Crecca, 26 years old at the time, twisted around in the air to face Wilson, who was already dead in his parachute. Crecca saluted his friend and whispered, “So long, Scotty.”
“I could see my name appearing on a KIA list right below his,” Crecca said. It was one of his final thoughts before he landed among the Vietnamese.
That was the first day of six and half years that he would spend as a prisoner of war.
Crecca was one of three guests honored on base at Naval Air Station Whidbey Island this week during a symposium commemorating the 50th anniversary of Operation Homecoming, or the repatriation of U.S. military survivors who were held captive by the North Vietnamese during the Vietnam War.
He and his fellow presenters, military aviators Col. Bill Reeder of the U.S. Army and Capt. Bill Wilson of the U.S. Air Force, shared their experiences as prisoners of war during the Vietnam War during the event on base on Thursday.

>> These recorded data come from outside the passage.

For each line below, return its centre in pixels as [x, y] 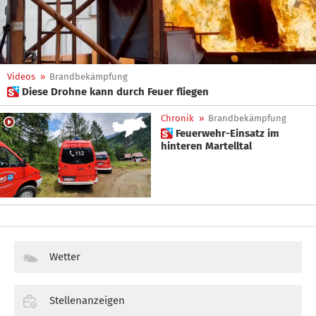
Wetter [65, 257]
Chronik [177, 118]
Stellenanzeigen [87, 301]
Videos [21, 77]
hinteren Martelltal [206, 146]
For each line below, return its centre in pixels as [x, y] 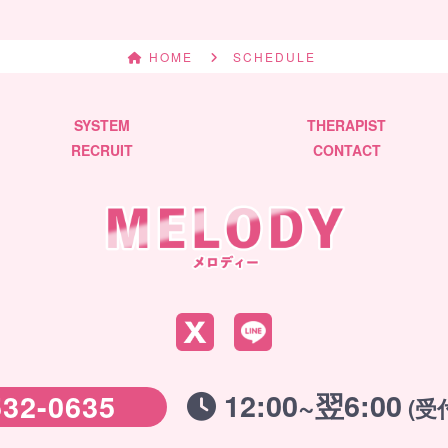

U.S. involvement in the war ended 50 years ago in early 1973. The base has planned and hosted a number of events recognizing the anniversary, such as the commemoration in January of the last aircrew from NAS Whidbey lost during the war.
Crecca shared with Navy personnel and civilians at Thursday’s event that upon landing on that day in 1966, he was beaten soundly then driven to Hanoi, where he underwent further torture as the North Vietnamese attempted to get information out of him.
While imprisoned, Crecca did his best to glean what information he could, such as the locations of the prisoner of war camps and the names of other prisoners. Crecca described himself as a memory bank for these names — he learned over 250 names of prisoners of war and taught them to other prisoners.
Reeder was shot down and captured by the Viet Cong in South Vietnam. He suffered severe injuries in the crash, including breaking his back, wounding his ankle and burning the back of his neck when his helicopter exploded. He managed to evade the enemy for three days before he was apprehended and interrogated. Like Crecca, Reeder was tied up in ropes and tortured for information.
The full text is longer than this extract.